My muscle memory often confuses a and e with one another, even when I actively think about which letter I mean to press (as accidentally demonstrated one time when I was talking about how I liked the sax in music), and I sometimes confuse the verb suffixes of -d and -s, like I just did with "suffixes", even though suffix isn't a verb. Plural nouns aren't safe, and I think that's also true of just normal words that end in s. Come to think of it, I mess up a lot with suffixes, like typing a d at the end of a noun that happens to end with e.

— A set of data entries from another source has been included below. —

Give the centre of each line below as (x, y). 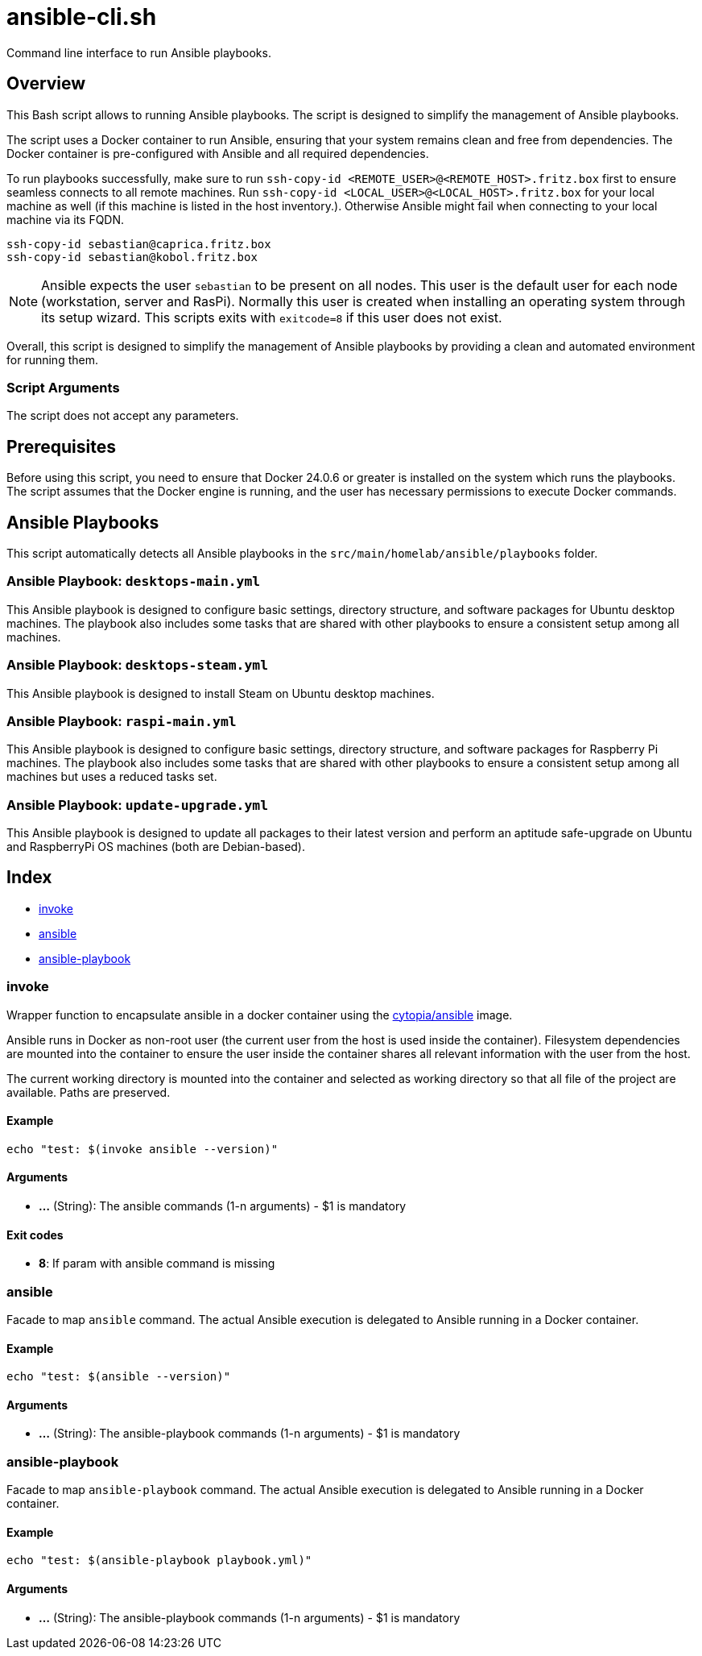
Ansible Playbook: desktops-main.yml (134, 581)
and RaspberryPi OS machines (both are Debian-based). (156, 847)
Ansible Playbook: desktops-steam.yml (138, 665)
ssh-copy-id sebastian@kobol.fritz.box (132, 257)
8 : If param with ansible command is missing (157, 1264)
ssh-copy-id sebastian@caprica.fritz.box (139, 244)
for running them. (52, 359)
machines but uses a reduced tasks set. (112, 777)

It makes no sensed but I do it.
And then there's two-letter words/abbreviations and accidentally typing them so fast that I type the second letter before the first one.
Also, typing a semicolon when it;s supposed to be an apostrophe.

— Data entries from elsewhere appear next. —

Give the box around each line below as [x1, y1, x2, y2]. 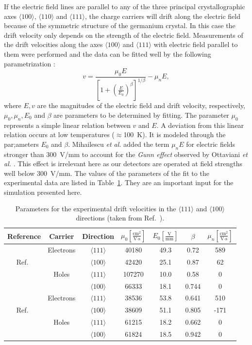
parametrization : [4, 58, 55, 68]
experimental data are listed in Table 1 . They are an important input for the [4, 177, 234, 188]
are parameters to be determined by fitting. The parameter [53, 110, 229, 120]
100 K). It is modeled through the [123, 129, 226, 140]
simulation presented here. [4, 187, 82, 197]
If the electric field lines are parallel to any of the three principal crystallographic [4, 1, 245, 11]
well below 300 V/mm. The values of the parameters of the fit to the [4, 168, 209, 178]
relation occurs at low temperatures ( [4, 129, 115, 140]

On the subject of pronunciation, when I was little, I would sometimes get ready to say "this", or "that", but couldn't decide which because I was thinking (i.e. changing my mind) faster than I could keep up with, and this one second of constant switching would result in me saying "thit". Not sure if I ever said "thit's".
ffffff why can i never be concise
EDIT:
Very glad that my own is only 5 letters long.
Mine's three!
On the opposite end of the spectrum, mine's 15 and I spell it just fine. Then again, it's two words and I always hyphenate them, which kinda molds onto the first letter of the second last name. It usually ends up looking less like a hyphen and more like I just wrote a fancy-ish W (even when I'm just writing the initials).